January 8, 2021 - Immunogenicity and protective efficacy of BBV152, whole virion inactivated SARS- CoV-2 vaccine candidates in the Syrian hamster model. BBV152A and BBV152B vaccine candidates remarkably generated a quick and robust immune response. Post-SARS-CoV-2 infection vaccinated hamsters did not show any histopathological changes in the lungs. The hamster's protection was evident by the rapid clearance of the virus from the lower respiratory tract, reduced virus load in the upper respiratory tract, absence of lung pathology, and robust humoral immune response.
January 3, 2021 - India's Drugs Controller General of India issued a Restricted Emergency approval for the emergency use of a coronavirus vaccine produced by local firm Bharat Biotech.
December 22, 2020 - Pennsylvania-based Ocugen, Inc. and Bharat Biotech announced that the companies had signed a binding letter of intent to co-develop Bharat Biotech’s COVID-19 vaccine candidate, COVAXIN, the United States market.
November 16, 2020 - Bharat Biotech has announced the commencement of Phase III trials of COVAXIN™. The Phase III trials will involve 26,000 volunteers across India, conducted in partnership with ICMR, the largest clinical trial conducted for a COVID-19 vaccine in India.
July 15, 2020 - Bharat Biotech announced that the Phase-I clinical trials of India’s first indigenous COVID-19 vaccine, Covaxin began across the country, enrolling 385 people in 12 hospitals across the country.

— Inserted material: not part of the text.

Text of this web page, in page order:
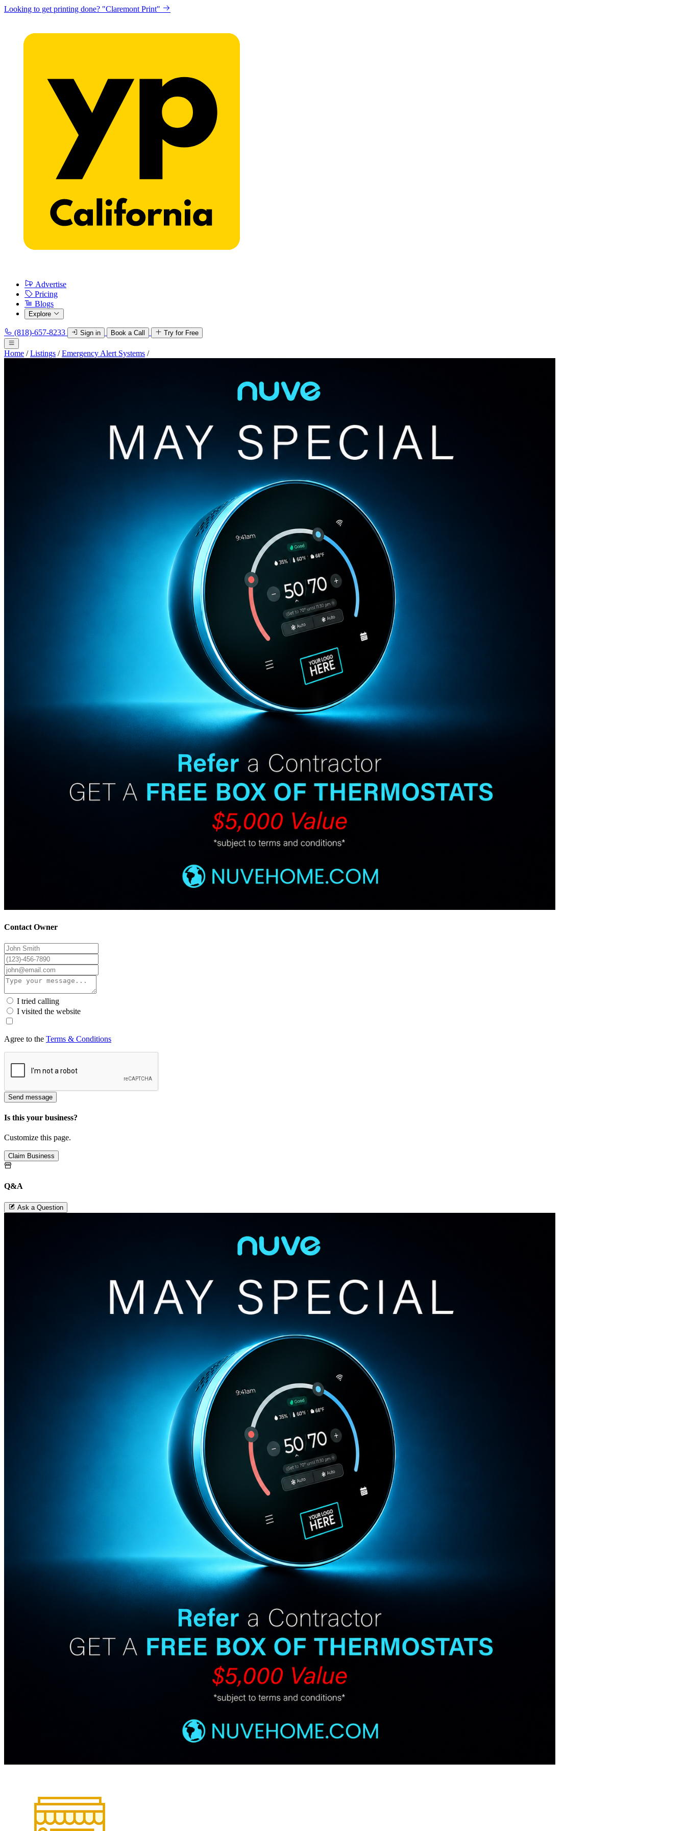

June 29, 2020 - India's Covaxin has received permission to initiate Phase I & II Human clinical trials after the company submitted results from preclinical studies, demonstrating safety and immune response.
May 8, 2020 - The Council of Scientific and Industrial Research, under its flagship program NMITLI, has sanctioned a project to develop human monoclonal antibodies as therapy for COVID-19 infections. The project is being led by Bharat Biotech, a leading manufacturer of vaccines and biotherapeutics and a product supplier to over 65 globally.
Covaxin COVID-19 Vaccine Clinical Trial
Covaxin continues to be tested in clinical trials.